Automation Foibles Unveiled: Saving random data

Now, many of you probably know that I am a big fan of computer generated random test data that is a represents a reasonable sample data set from the total population of possible test data. (I refer to this a probabilistic stochastic test data.) So, why would I argue against preserving randomly generated test data?

I just returned from STAREast, where for the second time in a month I heard someone suggest storing randomly generated test data in a file. Many people will site the inability to recreate random test data as a drawback to using randomly generated test data in a test. So, the reason these people suggested storing the random data in a file is so they can easily repeat a test with the same data should some randomly generated test data expose an anomaly. I absolutely concur that if we generate random test data, and that test data exposes a problem we need a way to recreate the data. But, isn't there a better way than to save random test data in a file?

Saving randomly generated test data to a file creates a test artifact. Depending on how much randomly generated data is generated, this file could become quite large. Also, saving data to a file impacts the performance of an automated test and certainly slows down manual execution of tests. Then consider the number of tests that generate random test data are executed numerous times throughout the lifecycle, and it doesn't take long until we have countless test artifacts simply storing more static test data that quickly loses its value (especially if no problems were detected). Of course, we can easily delete the files after the test if no anomaly was detected, but I suspect that most testers will delete those files upon the completion of the test if no problems were detected.

So, the question is how can we reproduce computer generated probabilistic stochastic test data if we don't save that randomly generated data to a file?

Planting Seeds

In computing, a seed is simply an integer value that is used by a random generator as the starting value. If we pass a seed value as an argument to a given random generator then we will consistently get the same random value each and every time. Essentially, a seed allows us to replicate computer generated probabilistic stochastic test data anytime as long as we use the same seed and the same random generator algorithm. So, instead of saving each and every piece of randomly generated test data used in any given test, we can simply log the seed value used by that test in the test results log file.

But, if we use the same seed all the time, then we are simply generating the same data over and over again. And, manually inputting a seed for each test that generates probabilistic stochastic test data is not an ideal situation, especially for automated tests.
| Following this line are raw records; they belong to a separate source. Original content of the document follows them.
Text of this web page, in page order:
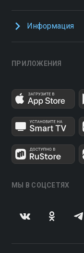
Информация
ПРИЛОЖЕНИЯ
МЫ В СОЦСЕТЯХ
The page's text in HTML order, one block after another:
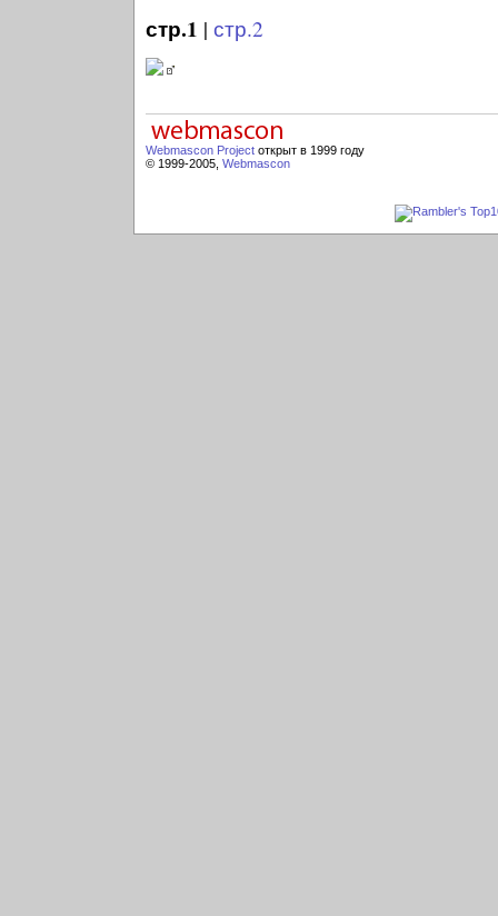
стр.1 | стр.2
Webmascon Project открыт в 1999 году
© 1999-2005, Webmascon
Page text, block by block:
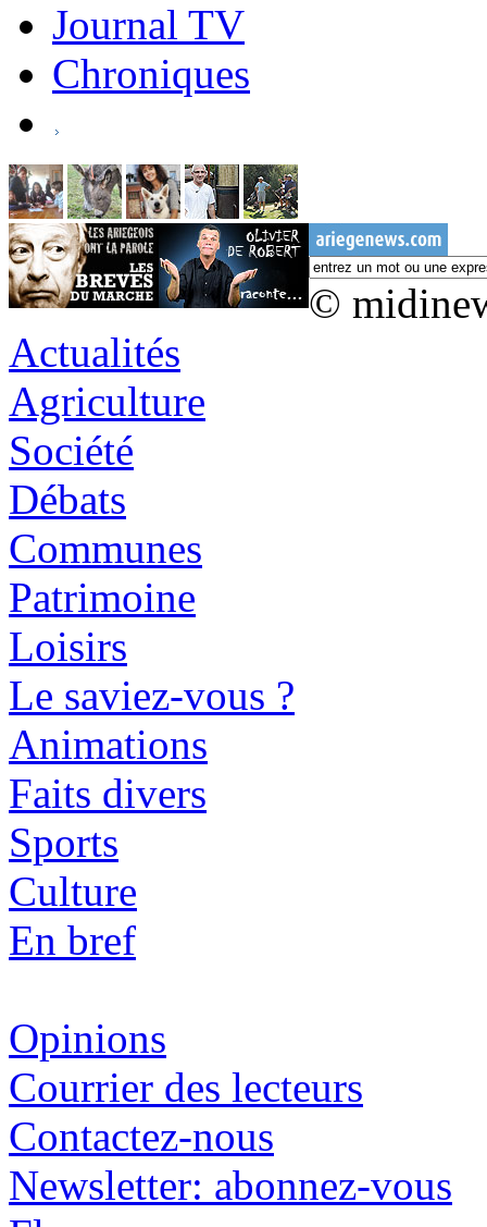
Journal TV
Chroniques
©
Actualités
Agriculture
Société
Débats
Communes
Patrimoine
Loisirs
Le saviez-vous ?
Animations
Faits divers
Sports
Culture
En bref
Opinions
Courrier des lecteurs
Contactez-nous
Newsletter: abonnez-vous

So, to solve that problem we can randomly generate a seed value that is then passed to the random generator algorithm!  Again, logging the randomly generated seed allows us to accurately reproduce the probabilistic stochastic test data at any later time.
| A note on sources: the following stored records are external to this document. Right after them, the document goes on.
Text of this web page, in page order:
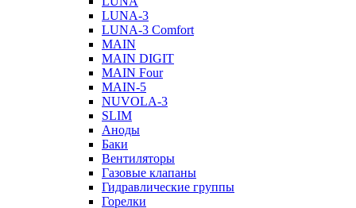
LUNA-3
LUNA-3 Comfort
MAIN
MAIN DIGIT
MAIN Four
MAIN-5
NUVOLA-3
SLIM
Аноды
Баки
Вентиляторы
Газовые клапаны
Гидравлические группы
Горелки
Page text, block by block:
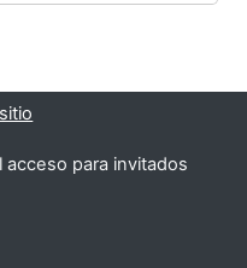
para invitados
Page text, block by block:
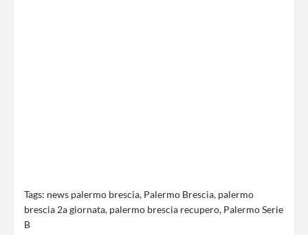
Tags: news palermo brescia, Palermo Brescia, palermo
brescia 2a giornata, palermo brescia recupero, Palermo Serie
B
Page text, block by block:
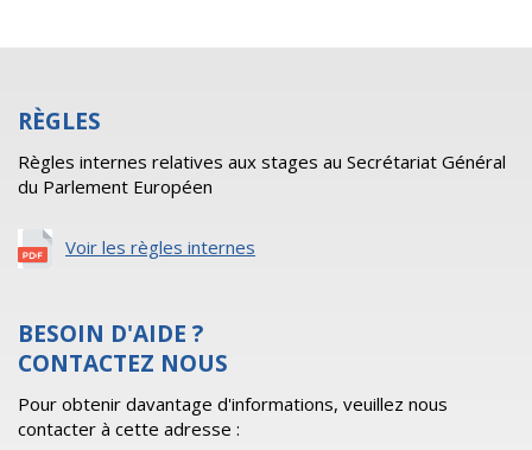
RÈGLES
Règles internes relatives aux stages au Secrétariat Général
du Parlement Européen
Voir les règles internes
BESOIN D'AIDE ?
CONTACTEZ NOUS
Pour obtenir davantage d'informations, veuillez nous
contacter à cette adresse :

The example below illustrates a simple method in C# that will either generate a random seed or return a user specified seed value.

         public static int GetSeedValue(string seedValue)
        {
            // check if user specified seed value is passed as an arguement to 
            // the seedValue parameter
            if (seedValue == string.Empty)
            {
                // Create a new random object
                Random randomObject = new Random();
                // Generate a random integer value between 0 and 2,147,483,647
                return randomObject.Next();
            }
            else
            {
                // convert the seedValue to an integer value
                // NOTE: This example method does not include exception handling
                return int.Parse(seedValue);
            }
        }

The following example illustrates how to use this method to get a random seed value to generate random strings and numbers that increase the breadth of test data coverage in each subsequent iteration of a test.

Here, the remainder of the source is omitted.